━━ Given entries ━━

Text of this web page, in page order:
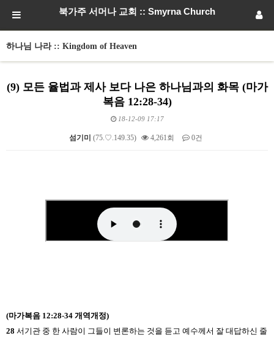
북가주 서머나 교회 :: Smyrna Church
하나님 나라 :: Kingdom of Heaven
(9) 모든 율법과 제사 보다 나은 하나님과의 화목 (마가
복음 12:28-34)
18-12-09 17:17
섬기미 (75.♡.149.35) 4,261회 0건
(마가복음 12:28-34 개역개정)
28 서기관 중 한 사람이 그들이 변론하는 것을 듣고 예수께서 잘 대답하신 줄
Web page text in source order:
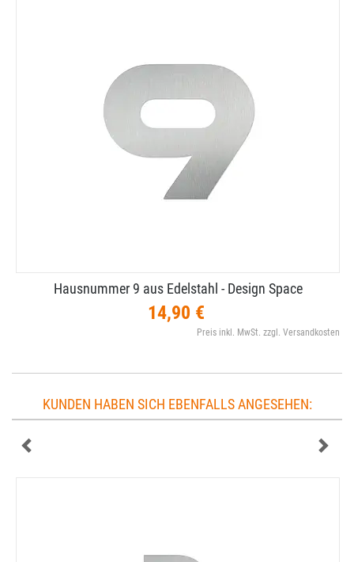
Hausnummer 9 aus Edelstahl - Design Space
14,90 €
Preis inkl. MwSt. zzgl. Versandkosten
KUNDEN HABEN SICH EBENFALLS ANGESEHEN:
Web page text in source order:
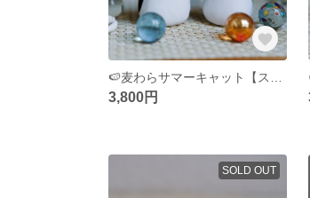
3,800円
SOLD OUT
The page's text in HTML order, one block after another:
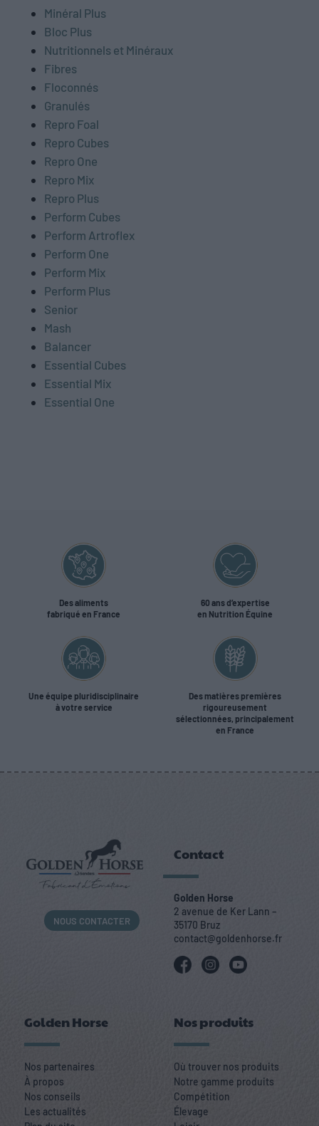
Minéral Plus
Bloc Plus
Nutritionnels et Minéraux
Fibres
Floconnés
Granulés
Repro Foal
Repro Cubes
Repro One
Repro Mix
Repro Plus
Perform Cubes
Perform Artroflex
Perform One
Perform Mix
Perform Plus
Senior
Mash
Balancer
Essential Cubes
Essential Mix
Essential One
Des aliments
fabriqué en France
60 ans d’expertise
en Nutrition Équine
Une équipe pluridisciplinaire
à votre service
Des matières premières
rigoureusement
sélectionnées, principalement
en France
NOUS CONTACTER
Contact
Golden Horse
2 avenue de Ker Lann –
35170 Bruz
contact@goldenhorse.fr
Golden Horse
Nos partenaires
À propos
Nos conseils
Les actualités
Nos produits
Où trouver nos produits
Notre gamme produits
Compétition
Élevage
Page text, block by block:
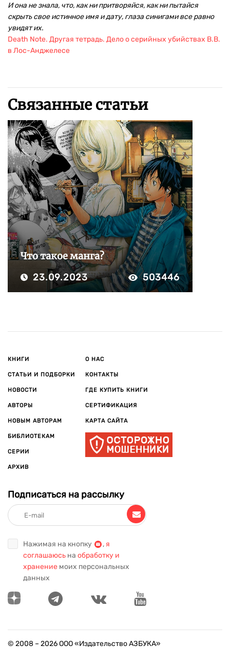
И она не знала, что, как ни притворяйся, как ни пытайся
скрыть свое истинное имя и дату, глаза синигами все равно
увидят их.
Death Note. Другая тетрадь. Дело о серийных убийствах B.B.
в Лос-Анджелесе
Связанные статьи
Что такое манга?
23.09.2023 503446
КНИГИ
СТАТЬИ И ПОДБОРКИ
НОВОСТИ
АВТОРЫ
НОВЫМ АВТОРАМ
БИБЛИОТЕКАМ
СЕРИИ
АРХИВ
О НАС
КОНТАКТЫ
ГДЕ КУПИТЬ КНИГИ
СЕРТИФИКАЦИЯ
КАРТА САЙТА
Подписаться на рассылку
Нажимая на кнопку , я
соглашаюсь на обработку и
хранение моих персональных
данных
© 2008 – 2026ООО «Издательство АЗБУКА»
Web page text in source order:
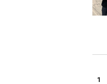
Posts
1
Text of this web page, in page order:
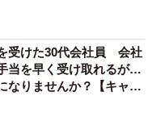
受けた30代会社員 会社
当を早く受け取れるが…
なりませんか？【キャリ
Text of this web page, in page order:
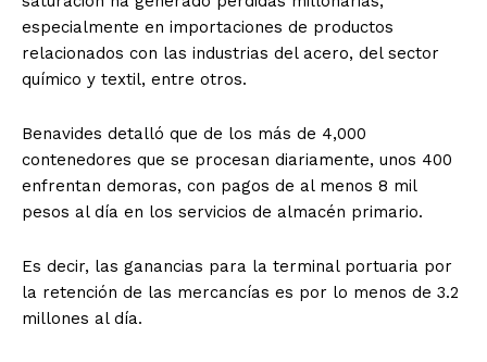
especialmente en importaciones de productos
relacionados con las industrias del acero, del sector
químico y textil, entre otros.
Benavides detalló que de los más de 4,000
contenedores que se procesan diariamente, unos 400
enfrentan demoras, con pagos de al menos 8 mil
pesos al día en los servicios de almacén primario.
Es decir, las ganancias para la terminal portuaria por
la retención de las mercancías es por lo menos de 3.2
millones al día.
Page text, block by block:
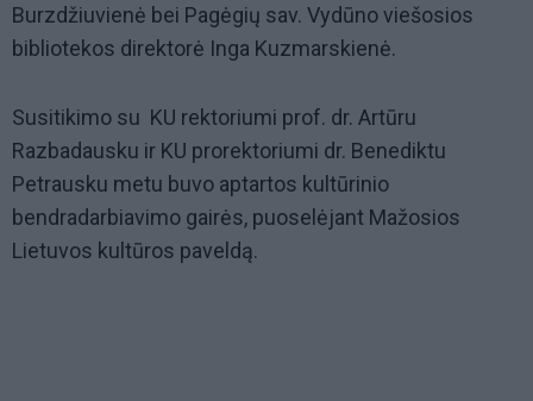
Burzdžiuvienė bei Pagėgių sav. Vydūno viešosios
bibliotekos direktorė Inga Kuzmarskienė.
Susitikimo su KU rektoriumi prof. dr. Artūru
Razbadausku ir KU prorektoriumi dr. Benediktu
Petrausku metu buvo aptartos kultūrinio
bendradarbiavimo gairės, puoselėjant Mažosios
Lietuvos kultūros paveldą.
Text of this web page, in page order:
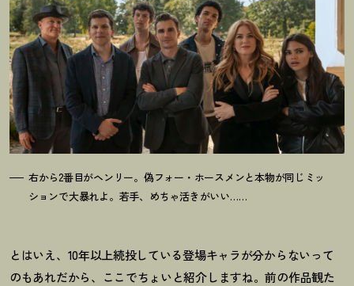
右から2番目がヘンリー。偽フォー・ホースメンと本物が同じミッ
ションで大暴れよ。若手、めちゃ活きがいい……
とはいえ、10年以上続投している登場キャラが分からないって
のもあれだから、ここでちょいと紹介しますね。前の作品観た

━━━

What to work on: Among the entries, how many lines hold the word "Essential"? Please answer with only that number.

Task response: 3